┌─ The input
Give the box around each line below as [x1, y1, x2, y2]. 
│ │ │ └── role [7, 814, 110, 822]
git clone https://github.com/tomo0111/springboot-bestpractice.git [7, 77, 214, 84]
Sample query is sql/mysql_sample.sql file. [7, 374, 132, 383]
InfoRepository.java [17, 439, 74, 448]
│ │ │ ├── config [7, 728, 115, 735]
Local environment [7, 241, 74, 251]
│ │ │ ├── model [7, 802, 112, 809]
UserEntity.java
└─
Task requirements:
This exercise asks for every line of the records to be repeated exactly.

Response area:
Give the box around each line below as [x1, y1, x2, y2]. 
│ │ │ └── role [7, 814, 110, 822]
git clone https://github.com/tomo0111/springboot-bestpractice.git [7, 77, 214, 84]
Sample query is sql/mysql_sample.sql file. [7, 374, 132, 383]
InfoRepository.java [17, 439, 74, 448]
│ │ │ ├── config [7, 728, 115, 735]
Local environment [7, 241, 74, 251]
│ │ │ ├── model [7, 802, 112, 809]
UserEntity.java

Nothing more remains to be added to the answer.